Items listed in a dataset
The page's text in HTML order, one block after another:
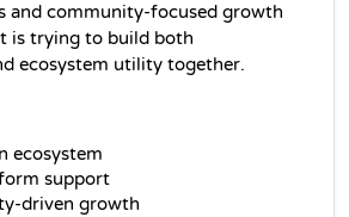
and community-focused growth
is trying to build both
ecosystem utility together.
ecosystem
support
driven growth
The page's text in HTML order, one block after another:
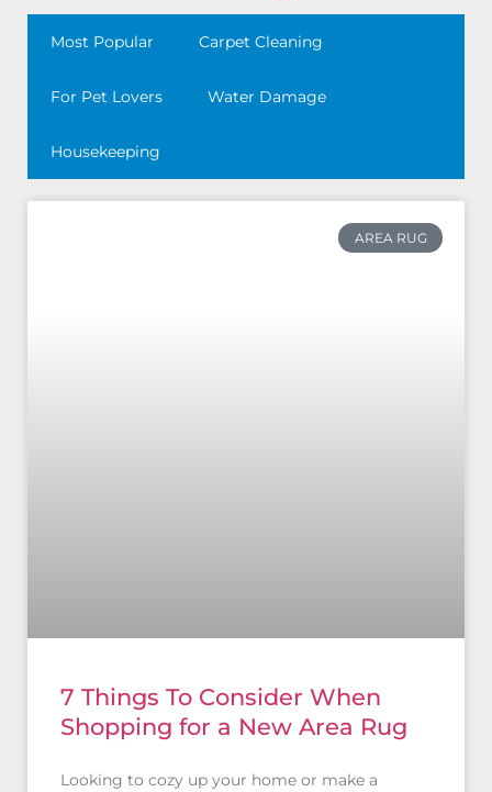
Most Popular Carpet Cleaning
For Pet Lovers Water Damage
Housekeeping
AREA RUG
7 Things To Consider When
Shopping for a New Area Rug
Looking to cozy up your home or make a
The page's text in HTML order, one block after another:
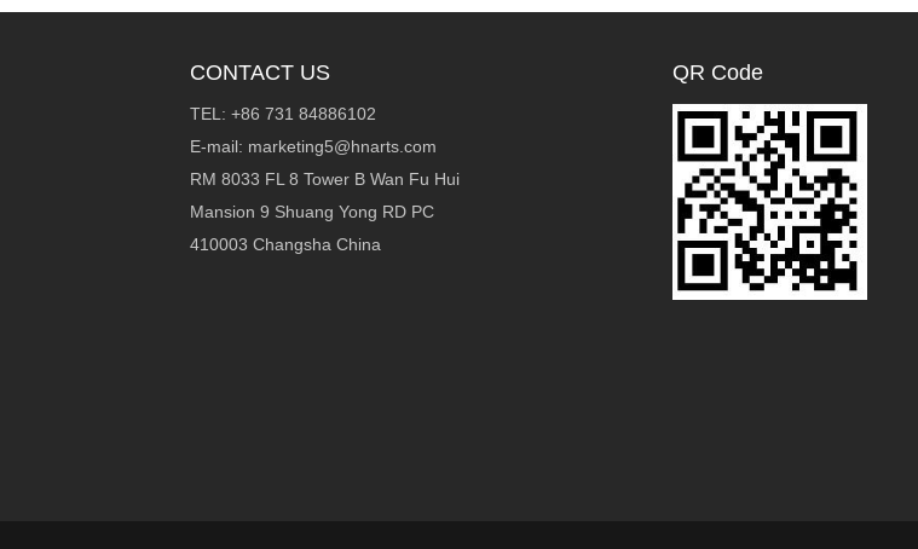
CONTACT US
TEL: +86 731 84886102
E-mail: marketing5@hnarts.com
RM 8033 FL 8 Tower B Wan Fu Hui
Mansion 9 Shuang Yong RD PC
410003 Changsha China
QR Code
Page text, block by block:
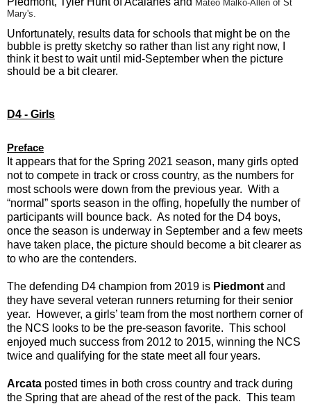
Mateo Malko-Allen of St
Mary's.
Unfortunately, results data for schools that might be on the
bubble is pretty sketchy so rather than list any right now, I
think it best to wait until mid-September when the picture
should be a bit clearer.
D4 - Girls
Preface
It appears that for the Spring 2021 season, many girls opted
not to compete in track or cross country, as the numbers for
most schools were down from the previous year. With a
“normal” sports season in the offing, hopefully the number of
participants will bounce back. As noted for the D4 boys,
once the season is underway in September and a few meets
have taken place, the picture should become a bit clearer as
to who are the contenders.
The defending D4 champion from 2019 is Piedmont and
they have several veteran runners returning for their senior
year. However, a girls’ team from the most northern corner of
the NCS looks to be the pre-season favorite. This school
enjoyed much success from 2012 to 2015, winning the NCS
twice and qualifying for the state meet all four years.
Arcata posted times in both cross country and track during
the Spring that are ahead of the rest of the pack. This team
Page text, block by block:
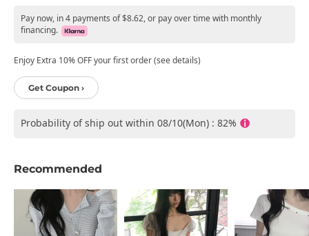
Pay now, in 4 payments of $8.62, or pay over time with monthly
financing.
Enjoy Extra 10% OFF your first order (see details)
Get Coupon ›
Probability of ship out within 08/10(Mon) : 82%
Recommended
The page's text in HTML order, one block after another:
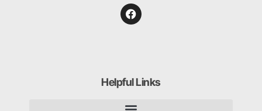
Helpful Links
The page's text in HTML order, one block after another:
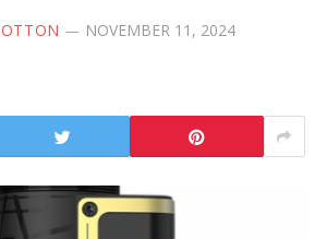
NOVEMBER 11, 2024
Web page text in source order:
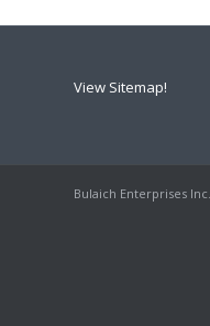
View Sitemap!
Bulaich Enterprises
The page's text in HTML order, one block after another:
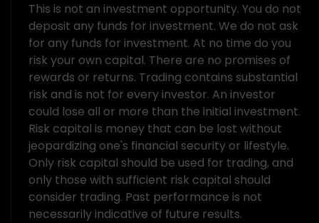
This is not an investment opportunity. You do not
deposit any funds for investment. We do not ask
for any funds for investment. At no time do you
risk your own capital. There are no promises of
rewards or returns. Trading contains substantial
risk and is not for every investor. An investor
could lose all or more than the initial investment.
Risk capital is money that can be lost without
jeopardizing one's financial security or lifestyle.
Only risk capital should be used for trading, and
only those with sufficient risk capital should
consider trading. Past performance is not
necessarily indicative of future results.
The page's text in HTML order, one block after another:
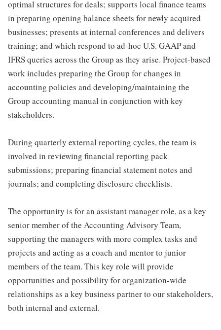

▶ [Instructions for the task]: The copy should match the records above exactly, except that pictures are dropped.

▶ [Written answer]:
The page's text in HTML order, one block after another:
and community-focused growth
is trying to build both
ecosystem utility together.
ecosystem
support
driven growth
The page's text in HTML order, one block after another:
Most Popular Carpet Cleaning
For Pet Lovers Water Damage
Housekeeping
AREA RUG
7 Things To Consider When
Shopping for a New Area Rug
Looking to cozy up your home or make a
The page's text in HTML order, one block after another:
CONTACT US
TEL: +86 731 84886102
E-mail: marketing5@hnarts.com
RM 8033 FL 8 Tower B Wan Fu Hui
Mansion 9 Shuang Yong RD PC
410003 Changsha China
QR Code
Page text, block by block:
Mateo Malko-Allen of St
Mary's.
Unfortunately, results data for schools that might be on the
bubble is pretty sketchy so rather than list any right now, I
think it best to wait until mid-September when the picture
should be a bit clearer.
D4 - Girls
Preface
It appears that for the Spring 2021 season, many girls opted
not to compete in track or cross country, as the numbers for
most schools were down from the previous year. With a
“normal” sports season in the offing, hopefully the number of
participants will bounce back. As noted for the D4 boys,
once the season is underway in September and a few meets
have taken place, the picture should become a bit clearer as
to who are the contenders.
The defending D4 champion from 2019 is Piedmont and
they have several veteran runners returning for their senior
year. However, a girls’ team from the most northern corner of
the NCS looks to be the pre-season favorite. This school
enjoyed much success from 2012 to 2015, winning the NCS
twice and qualifying for the state meet all four years.
Arcata posted times in both cross country and track during
the Spring that are ahead of the rest of the pack. This team
Page text, block by block:
Pay now, in 4 payments of $8.62, or pay over time with monthly
financing.
Enjoy Extra 10% OFF your first order (see details)
Get Coupon ›
Probability of ship out within 08/10(Mon) : 82%
Recommended
The page's text in HTML order, one block after another:
Helpful Links
The page's text in HTML order, one block after another:
NOVEMBER 11, 2024
Web page text in source order:
View Sitemap!
Bulaich Enterprises
The page's text in HTML order, one block after another:
This is not an investment opportunity. You do not
deposit any funds for investment. We do not ask
for any funds for investment. At no time do you
risk your own capital. There are no promises of
rewards or returns. Trading contains substantial
risk and is not for every investor. An investor
could lose all or more than the initial investment.
Risk capital is money that can be lost without
jeopardizing one's financial security or lifestyle.
Only risk capital should be used for trading, and
only those with sufficient risk capital should
consider trading. Past performance is not
necessarily indicative of future results.
The page's text in HTML order, one block after another:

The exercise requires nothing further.